Point 4# Negative SEO isn’t hard to spot
Negative SEO is often the cheapest of the cheap, while you may fear competitors blasting out lots of spam links they are also easier to spot and disavow. It is very unpleasant having them in a link profile and knowing they have been built with intention to harm, but then again, as someone who sees spam links all day long, there are just so, so many legitimate sites that have built spam links for their own sites that the damage done by negative SEO is still inconsequential compared to the damage done by link building done for a site’s perceived own benefit. In all sincerity a few well-written guest posts with keyword links would worry me just as much, and possibly more than a bunch of cheap spam links, as they are initially less obvious but if identified as artificial then potentially just as damaging.
Point 5# – Spam works
Sites with spammy links done in the name of positive SEO still rank well across many niches. Spam works, it worked before and it works now. I have witnessed directly the penalties and link profiles of sites that get a penalty for unnatural inbound links, build more spam links to replace the old ones and rank again in no time (though for how long is another matter). Most niches are still riddled with sites that rely on artificial links, so even if you do suffer from negative SEO, the perceived difference between your “negative” link profile and the “good” link profiles of other sites is typically far less than people imagine. A site undergoing negative SEO very likely has a link profile that is not much worse than their competitors and at the very least, if you do have an increase in spam links pointing to your site you are very likely not alone.
Point 6# – Manual Actions are different from what we think they are.
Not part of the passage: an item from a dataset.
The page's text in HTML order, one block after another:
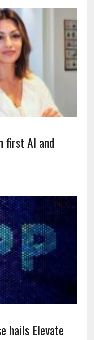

Here are a few facts about Google penalties that give some perspective on what they really represent. Firstly, take a look at the graph here:
http://www.google.com/intl/en/insidesearch/howsearchworks/fighting-spam.html which shows metrics on the different kinds of manual penalties Google gives out. The overwhelming number of penalties are actually for “pure spam”, the number of “unnatural links to a site“ penalties – which are what most people refer to when they say “Google penalty” – is insignificant compared to the “pure spam” ones, yet the emphasis in the SEO community is overwhelmingly on the “unnatural links to a site” penalty.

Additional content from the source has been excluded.